For most of the first eight-ninths of this day, India's voices had been muted. The first four South African wickets had added 85, 63, 51 and 47, indicative of an attack that seldom applied pressure from both ends, and a top order that batted with a great degree of comfort.

Playing only his seventh Test innings, Markram passed 50 for the fourth time, and looked a natural fit at this level. Taking guard on off stump, he stood tall and stood still at the crease, making no trigger movement and as a result remaining perfectly balanced. Time and again India's seamers slipped in the full, straight lbw ball in vain; Markram's head refused to fall across to the off side, and he punched and drove handsomely through the V, the area wide of mid-on proving particularly productive.

When the quicks dropped short, he punished them with punches and slaps through the covers and, on one occasion, a dismissive pull. The Saturday crowd at Centurion got to see all these shots frequently, since the fast bowlers, Ishant apart, kept feeding him boundary balls.

Jasprit Bumrah showed control with the new ball, but sprayed it around in all his subsequent spells, while Mohammed Shami, much like day one in Cape Town, was wayward and below top-pace with the new ball. Just when he seemed to be finding some rhythm and reverse-swing around an hour after lunch, Shami went off the field, looking a little under the weather. India's team management later clarified it was a "mild headache".

Bounce apart, there wasn't a whole lot of help for the seam bowlers, and perhaps this was why India went in with Ishant ahead of Bhuvneshwar Kumar, who had picked up 4 for 87 and 2 for 33 in Cape Town. Ishant responded impressively, coming on as first change and testing Dean Elgar's footwork and judgment with his angle, a bit of seam movement, and a fullish length that drew the left-hander forward.

Having fought his way through this spell, Elgar survived a testing period against Ashwin just before lunch, getting beaten twice in 10 balls, with India unsuccessfully reviewing for caught-behind on one occasion.
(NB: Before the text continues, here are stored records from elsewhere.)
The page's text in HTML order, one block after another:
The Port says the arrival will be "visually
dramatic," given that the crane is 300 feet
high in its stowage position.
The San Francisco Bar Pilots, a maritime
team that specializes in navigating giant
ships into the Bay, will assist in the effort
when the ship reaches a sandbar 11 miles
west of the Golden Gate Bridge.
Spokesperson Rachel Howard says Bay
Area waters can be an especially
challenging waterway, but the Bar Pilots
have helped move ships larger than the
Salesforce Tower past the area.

Soon after lunch, Elgar stepped out and drove Ashwin back over his head - perhaps the shot of an anxious batsman looking to hit his tormentor off his length - but the next time he tried stepping out, he didn't reach the pitch of the ball and ended up stabbing a catch to silly point.

This was India's best period of play all day, with Ashwin finding dip and bounce at one end and Ishant bowling tightly at the other. These two couldn't keep bowling forever, however, and South Africa soon returned to free-scoring ways, with Amla turning the clock back with the wristwork on his flicks and back-foot punches. It took a change of angle for India to effect their next breakthrough, Markram edging Ashwin behind when he went around the wicket. The ball, angled across Markram, didn't spin back as much as he expected, but it was the length that did him, pinning him awkwardly to the crease - rather than going neither forward nor back, he was trying to do both at the same time - and making him jab away from his body.

AB de Villiers was busy right from the time he came in, unveiling the reverse-sweep to pick up a boundary off Ashwin when he was still in single figures, but there was a touch of looseness to his game as well. A jab away from his body at Bumrah resulted in an inside-edge that nearly trickled onto his stumps, and when he tried the same shot against Ishant after tea, he chopped on for 20. The ball had begun to keep low every now and then and this was a shot he could have avoided.

At that point, though, South Africa were still in too dominant a position to worry unduly. Amla was looking at his serene best, putting Shami away disdainfully when he kept dropping short in a brief post-tea spell, driving Ashwin against the turn with a twirl of his wrists, and, on 79, keeping out a shin-high shooter from Bumrah as if it was a perfectly normal delivery. Just when he looked set to coast to a century and beyond, however, a moment's hesitation brought India roaring back to life.